YOUR OBJECTIVE
Only the lines containing "above" belong in the answer; find them in the material below.

EXTRACTED INFORMATION
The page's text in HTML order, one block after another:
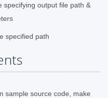
specifying output file path &
specified path
sample source code, make
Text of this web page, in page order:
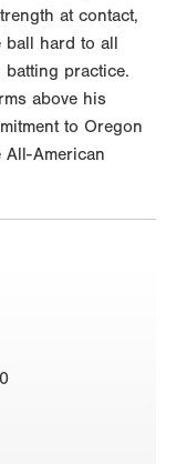
at contact,
ball hard to all
practice.
above his
to Oregon
All-American
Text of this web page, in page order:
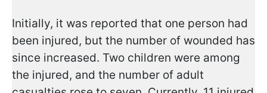
Initially, it was reported that one person had
been injured, but the number of wounded has
since increased. Two children were among
the injured, and the number of adult
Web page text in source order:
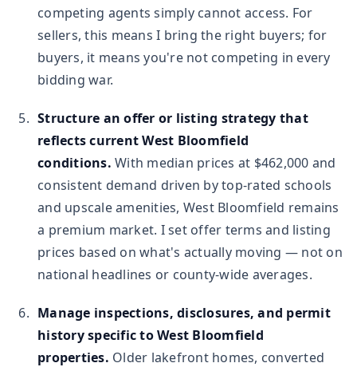
competing agents simply cannot access. For
sellers, this means I bring the right buyers; for
buyers, it means you're not competing in every
bidding war.
Structure an offer or listing strategy that
reflects current West Bloomfield
conditions. With median prices at $462,000 and
consistent demand driven by top-rated schools
and upscale amenities, West Bloomfield remains
a premium market. I set offer terms and listing
prices based on what's actually moving — not on
national headlines or county-wide averages.
Manage inspections, disclosures, and permit
history specific to West Bloomfield
properties. Older lakefront homes, converted
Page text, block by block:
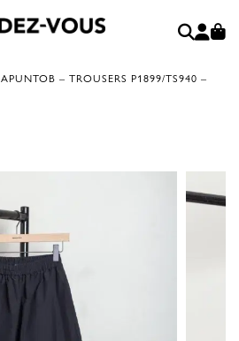
APUNTOB – TROUSERS P1899/TS940 –
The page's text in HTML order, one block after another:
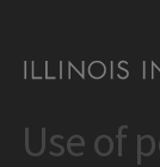
CONTACT
Use of
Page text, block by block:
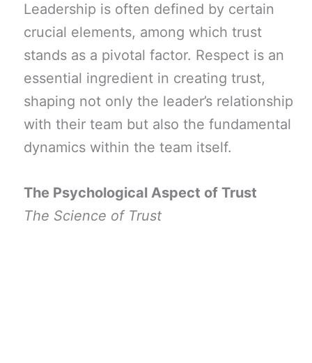
Leadership is often defined by certain
crucial elements, among which trust
stands as a pivotal factor. Respect is an
essential ingredient in creating trust,
shaping not only the leader’s relationship
with their team but also the fundamental
dynamics within the team itself.
The Psychological Aspect of Trust
The Science of Trust
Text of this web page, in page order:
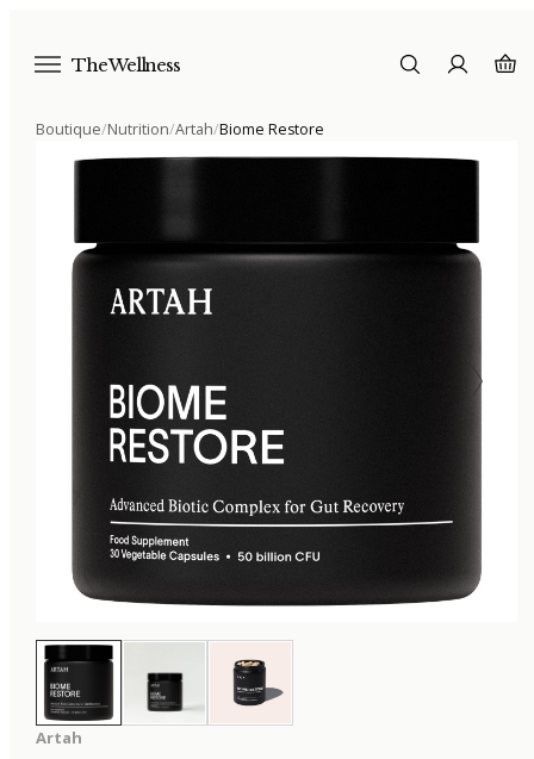
The Wellness
Boutique/Nutrition/Artah/Biome Restore
Artah
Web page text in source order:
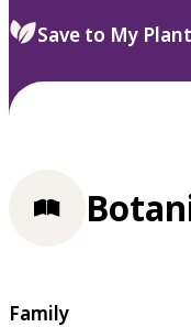
select.
Save to My
Family
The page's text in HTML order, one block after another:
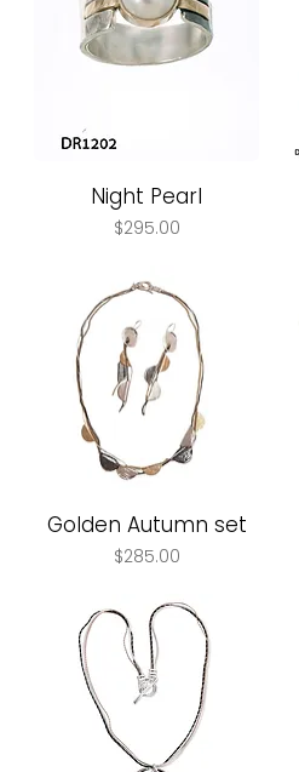
Night Pearl
Price
$295.00
Golden Autumn set
Price
$285.00
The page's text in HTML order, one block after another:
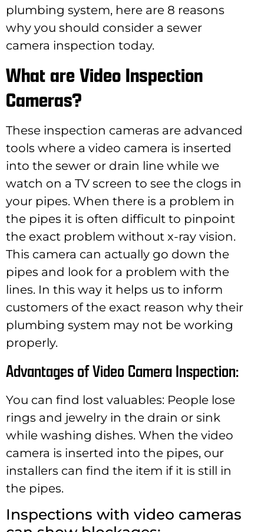
plumbing system, here are 8 reasons
why you should consider a sewer
camera inspection today.
What are Video Inspection
Cameras?
These inspection cameras are advanced
tools where a video camera is inserted
into the sewer or drain line while we
watch on a TV screen to see the clogs in
your pipes. When there is a problem in
the pipes it is often difficult to pinpoint
the exact problem without x-ray vision.
This camera can actually go down the
pipes and look for a problem with the
lines. In this way it helps us to inform
customers of the exact reason why their
plumbing system may not be working
properly.
Advantages of Video Camera Inspection:
You can find lost valuables: People lose
rings and jewelry in the drain or sink
while washing dishes. When the video
camera is inserted into the pipes, our
installers can find the item if it is still in
the pipes.
Inspections with video cameras
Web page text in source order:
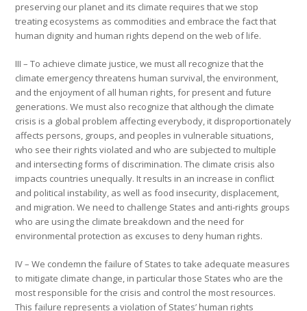
preserving our planet and its climate requires that we stop
treating ecosystems as commodities and embrace the fact that
human dignity and human rights depend on the web of life.
III – To achieve climate justice, we must all recognize that the
climate emergency threatens human survival, the environment,
and the enjoyment of all human rights, for present and future
generations. We must also recognize that although the climate
crisis is a global problem affecting everybody, it disproportionately
affects persons, groups, and peoples in vulnerable situations,
who see their rights violated and who are subjected to multiple
and intersecting forms of discrimination. The climate crisis also
impacts countries unequally. It results in an increase in conflict
and political instability, as well as food insecurity, displacement,
and migration. We need to challenge States and anti-rights groups
who are using the climate breakdown and the need for
environmental protection as excuses to deny human rights.
IV – We condemn the failure of States to take adequate measures
to mitigate climate change, in particular those States who are the
most responsible for the crisis and control the most resources.
This failure represents a violation of States’ human rights
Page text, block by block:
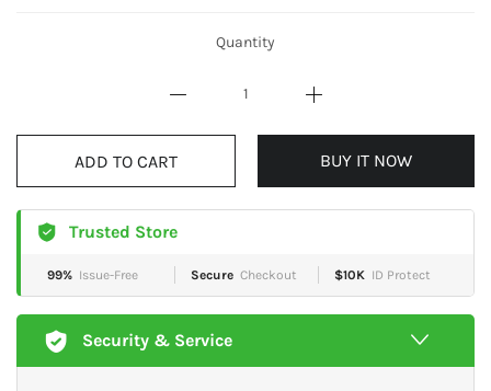
Quantity
ADD TO CART BUY IT NOW
Trusted Store
99% Issue-Free Secure Checkout $10K ID Protect
Security & Service
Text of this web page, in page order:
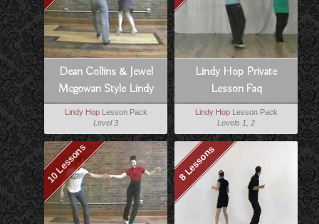
Dean Collins & Jewel
Mcgowan Style Lindy
Lindy HopLesson Pack
Level 3
Lindy Hop Private
Lesson Faq
Lindy HopLesson Pack
Levels 1, 2
10 Lessons 8 Lessons
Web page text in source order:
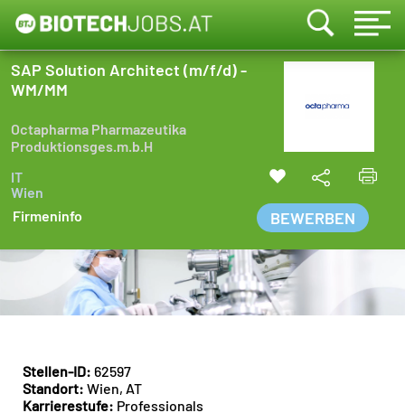
SAP Solution Architect (m/f/d) -
WM/MM
Octapharma Pharmazeutika
Produktionsges.m.b.H
IT
Wien
Firmeninfo
BEWERBEN
Stellen-ID: 62597
Standort: Wien, AT
Karrierestufe: Professionals
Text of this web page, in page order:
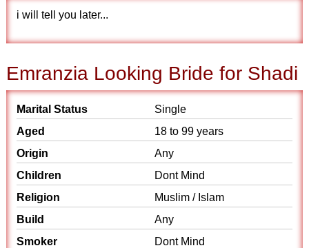
i will tell you later...
Emranzia Looking Bride for Shadi
Marital Status
Single
Aged
18 to 99 years
Origin
Any
Children
Dont Mind
Religion
Muslim / Islam
Build
Any
Smoker
Dont Mind
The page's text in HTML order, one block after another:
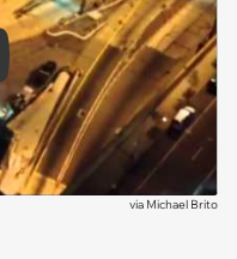
via Michael Brito
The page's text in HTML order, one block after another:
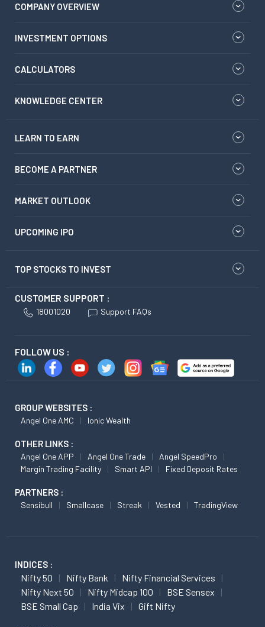
COMPANY OVERVIEW
INVESTMENT OPTIONS
CALCULATORS
KNOWLEDGE CENTER
LEARN TO EARN
BECOME A PARTNER
MARKET OUTLOOK
UPCOMING IPO
TOP STOCKS TO INVEST
CUSTOMER SUPPORT :
18001020 Support FAQs
FOLLOW US :
GROUP WEBSITES :
Angel One AMC Ionic Wealth
OTHER LINKS :
Angel One APP Angel One Trade
Angel SpeedPro
Margin Trading Facility
Smart API Fixed Deposit Rates
PARTNERS :
Sensibull Smallcase Streak Vested TradingView
INDICES :
Nifty 50 Nifty Bank
Nifty Financial Services
Nifty Next 50
Nifty Midcap 100
BSE Sensex
BSE Small Cap
India Vix Gift Nifty
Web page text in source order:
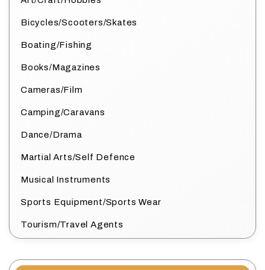
Bicycles/Scooters/Skates
Boating/Fishing
Books/Magazines
Cameras/Film
Camping/Caravans
Dance/Drama
Martial Arts/Self Defence
Musical Instruments
Sports Equipment/Sports Wear
Tourism/Travel Agents
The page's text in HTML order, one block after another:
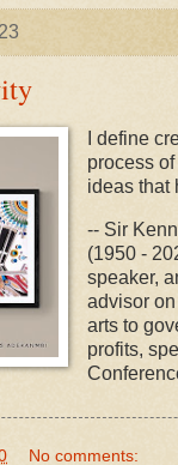
I define
process
ideas that
-- Sir
(1950 -
speaker,
advisor
arts to
profits,
No comments:
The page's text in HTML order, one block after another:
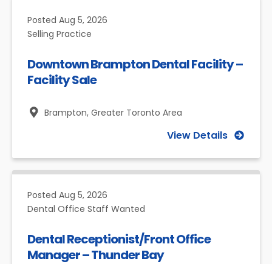
Posted Aug 5, 2026
Selling Practice
Downtown Brampton Dental Facility –
Facility Sale
Brampton, Greater Toronto Area
View Details
Posted Aug 5, 2026
Dental Office Staff Wanted
Dental Receptionist/Front Office
Manager – Thunder Bay
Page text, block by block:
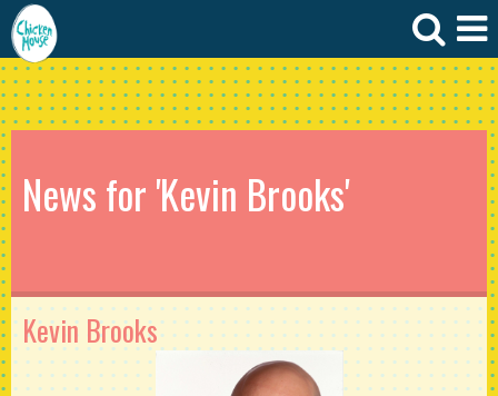
News for 'Kevin Brooks'
Kevin Brooks
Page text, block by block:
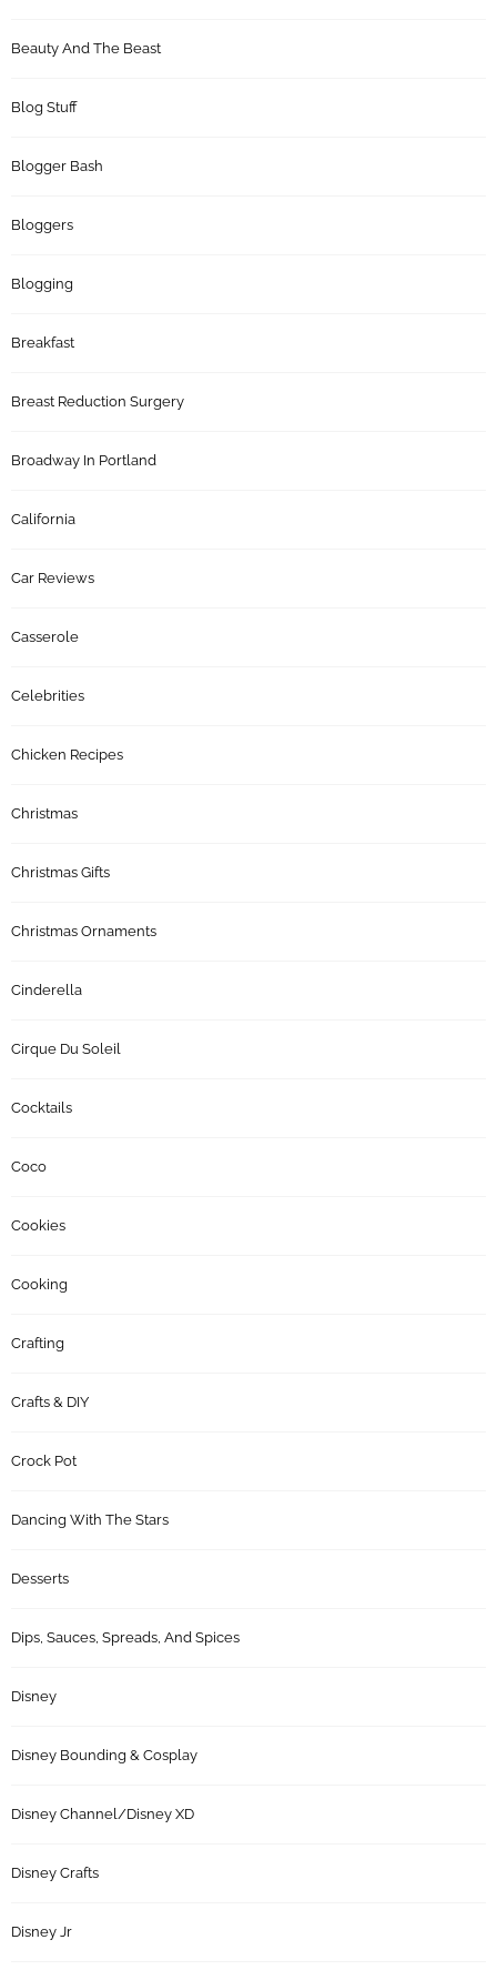
Beauty And The Beast
Blog Stuff
Blogger Bash
Bloggers
Blogging
Breakfast
Breast Reduction Surgery
Broadway In Portland
California
Car Reviews
Casserole
Celebrities
Chicken Recipes
Christmas
Christmas Gifts
Christmas Ornaments
Cinderella
Cirque Du Soleil
Cocktails
Coco
Cookies
Cooking
Crafting
Crafts & DIY
Crock Pot
Dancing With The Stars
Desserts
Dips, Sauces, Spreads, And Spices
Disney
Disney Bounding & Cosplay
Disney Channel/Disney XD
Disney Crafts
Disney Jr
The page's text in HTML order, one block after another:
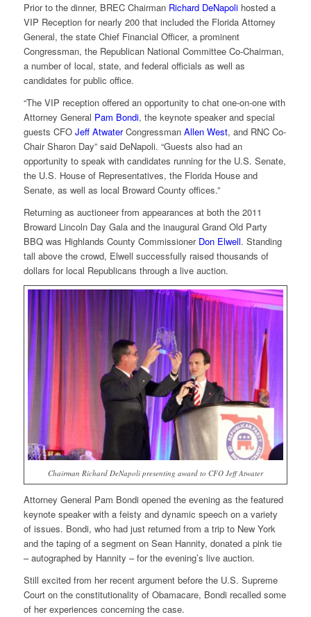
Prior to the dinner, BREC Chairman Richard DeNapolihosted a
VIP Reception for nearly 200 that included the Florida Attorney
General, the state Chief Financial Officer, a prominent
Congressman, the Republican National Committee Co-Chairman,
a number of local, state, and federal officials as well as
candidates for public office.
“The VIP reception offered an opportunity to chat one-on-one with
Attorney General Pam Bondi, the keynote speaker and special
guests CFO Jeff AtwaterCongressman Allen West, and RNC Co-
Chair Sharon Day” said DeNapoli. “Guests also had an
opportunity to speak with candidates running for the U.S. Senate,
the U.S. House of Representatives, the Florida House and
Senate, as well as local Broward County offices.”
Returning as auctioneer from appearances at both the 2011
Broward Lincoln Day Gala and the inaugural Grand Old Party
BBQ was Highlands County Commissioner Don Elwell. Standing
tall above the crowd, Elwell successfully raised thousands of
dollars for local Republicans through a live auction.
Chairman Richard DeNapoli presenting award to CFO Jeff Atwater
Attorney General Pam Bondi opened the evening as the featured
keynote speaker with a feisty and dynamic speech on a variety
of issues. Bondi, who had just returned from a trip to New York
and the taping of a segment on Sean Hannity, donated a pink tie
– autographed by Hannity – for the evening’s live auction.
Still excited from her recent argument before the U.S. Supreme
Court on the constitutionality of Obamacare, Bondi recalled some
of her experiences concerning the case.
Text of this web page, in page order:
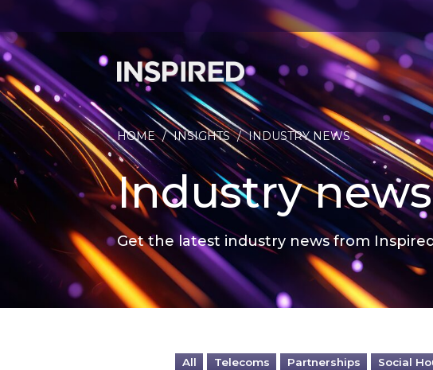
HOME / INSIGHTS / INDUSTRY NEWS
Industry news
Get the latest industry news from
All Telecoms Partnerships Social
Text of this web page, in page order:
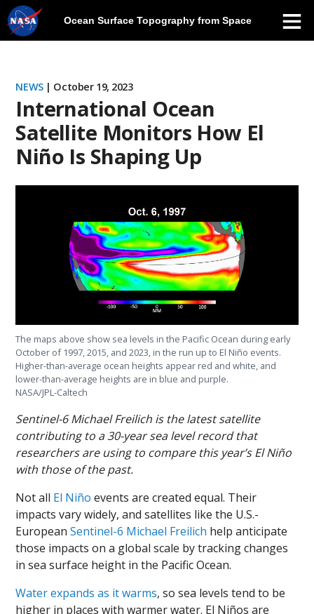
Skip
Navigation
Ocean Surface Topography from Space
NEWS | October 19, 2023
International Ocean
Satellite Monitors How El
Niño Is Shaping Up
The maps above show sea levels in the Pacific Ocean during early
October of 1997, 2015, and 2023, in the run up to El Niño events.
Higher-than-average ocean heights appear red and white, and
lower-than-average heights are in blue and purple.
NASA/JPL-Caltech
Sentinel-6 Michael Freilich is the latest satellite
contributing to a 30-year sea level record that
researchers are using to compare this year’s El Niño
with those of the past.
Not all El Niño events are created equal. Their
impacts vary widely, and satellites like the U.S.-
EuropeanSentinel-6 Michael Freilich help anticipate
those impacts on a global scale by tracking changes
in sea surface height in the Pacific Ocean.
Water expands as it warms, so sea levels tend to be
higher in places with warmer water. El Niños are
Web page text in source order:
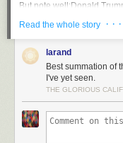
But note well:Donald
event erupting upon an
decades, to demonize its
policies that enfeeble the
ignorant to their wagon
they only ever intended to
was laid down and paved
Newt Gingrich and Karl
smirking cynicism of three
Read the whole story · ·
larand
Best summation of
I've yet seen.
THE GLORIOUS
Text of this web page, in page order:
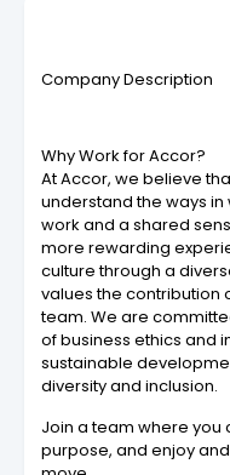
Company Description
Why Work for Accor?
At Accor, we believe
understand the ways
work and a shared
more rewarding
culture through a
values the contribution
team. We are
of business ethics and
sustainable
diversity and inclusion.
Join a team where you
purpose, and enjoy
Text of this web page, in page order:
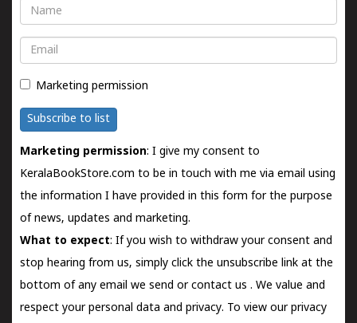
Name
Email
Marketing permission
Subscribe to list
Marketing permission: I give my consent to
KeralaBookStore.com to be in touch with me via email using
the information I have provided in this form for the purpose
of news, updates and marketing.
What to expect: If you wish to withdraw your consent and
stop hearing from us, simply click the unsubscribe link at the
bottom of any email we send orcontact us . We value and
respect your personal data and privacy. To view our privacy

OUTPUT BELOW
above his
tall above the crowd, Elwell successfully raised thousands of
The maps above show sea levels in the Pacific Ocean during early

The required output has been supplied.